Guest Post: Integrating Pioneer Square’s Communities with Michelle de la Vega

This month we open an exciting new season at Gallery4Culture, and today we look ahead to January, when artist Michelle de la Vega will put on a show that responds to the building, architecture and community surrounding the gallery. She shared insights into her process as she works now to prepare:
On September 3, during the Pioneer Square First Thursday Art Walk, there will be a showing of work created during a workshop I’m teaching at Seattle’s Union Gospel Mission entitled “Sculptural Storytelling”. The workshop is the community engagement portion of an installation project I’m creating for Gallery4Culture entitled “SUCCESSION: The Exchange Project,” and opening January 7. A central theme of the project is to explore “exchange” between the un-sheltered community and the community of artists that share the Pioneer Square neighborhood, and which are largely segregated.
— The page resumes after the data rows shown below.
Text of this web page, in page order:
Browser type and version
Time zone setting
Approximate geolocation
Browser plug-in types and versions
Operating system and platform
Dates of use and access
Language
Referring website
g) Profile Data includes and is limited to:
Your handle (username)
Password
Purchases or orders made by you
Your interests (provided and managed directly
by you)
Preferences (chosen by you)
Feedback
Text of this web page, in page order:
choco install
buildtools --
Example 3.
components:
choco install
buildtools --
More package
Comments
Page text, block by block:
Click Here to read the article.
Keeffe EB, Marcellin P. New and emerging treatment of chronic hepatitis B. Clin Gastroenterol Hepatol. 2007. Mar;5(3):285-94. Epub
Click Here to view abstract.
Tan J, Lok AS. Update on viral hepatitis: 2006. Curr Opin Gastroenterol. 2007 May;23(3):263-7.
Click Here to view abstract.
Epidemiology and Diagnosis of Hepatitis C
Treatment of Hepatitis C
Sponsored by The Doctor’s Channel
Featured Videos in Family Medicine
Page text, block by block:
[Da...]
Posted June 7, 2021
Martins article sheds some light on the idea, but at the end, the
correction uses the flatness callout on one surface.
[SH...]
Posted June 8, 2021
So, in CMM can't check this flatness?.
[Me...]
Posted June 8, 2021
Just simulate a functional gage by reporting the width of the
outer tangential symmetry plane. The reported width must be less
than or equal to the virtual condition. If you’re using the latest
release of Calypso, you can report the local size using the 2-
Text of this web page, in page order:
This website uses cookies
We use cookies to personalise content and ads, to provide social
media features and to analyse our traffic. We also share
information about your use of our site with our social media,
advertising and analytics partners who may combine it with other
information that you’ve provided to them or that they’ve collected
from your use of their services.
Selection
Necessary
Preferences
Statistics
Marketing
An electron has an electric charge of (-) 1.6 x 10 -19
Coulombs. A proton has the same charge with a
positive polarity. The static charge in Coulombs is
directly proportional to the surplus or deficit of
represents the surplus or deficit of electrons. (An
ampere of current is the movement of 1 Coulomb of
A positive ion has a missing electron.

A friend of mine recently said that one characteristic of a healthy community is self-awareness—this initiative explores that through experience and exchange. The exchange process starts with myself, by personally delving into the world of the homeless community, inviting them into mine, and inviting others to come along on the ride.
I work through a model that I’ve developed—and continue to develop—that creatively integrates community groups that are centrally related to the theme of a project directly into the generative process. I use a non-linear curriculum that includes dialogue, writing, drawing, patterning, collage, sculpture, and sometimes spoken word or simple movement. The curriculum is designed to enable people to create artwork out of information from their own lives; their personal values, thoughts, feelings and stories. I have found this to be both creatively and personally productive to a wide demographic range including high school students, non artists, professional adults, young artists and special needs communities. It is a relatively simple process with the capacity to furnish as much complexity and depth as each participant desires. The adaptability of the curriculum continues to surprise me, and I’m excited to see how it will develop though future applications.
For each community engagement workshop, a pre-show of the artwork is held at each local organization. At a previous workshop at the Recovery Café we shared work at the monthly Recovery Café Open Mic event—if you’ve never attended one of these, it’s a blast! For the UGM workshop, we’ll be showing at UGM’s Art from the Streets event, located at the corner of S Washington and 3rd Ave Streets in Pioneer Square, during the First Thursday Art Walk on September 3. Please stop by!
This project is generously supported by a 4Culture Arts Projects Grant.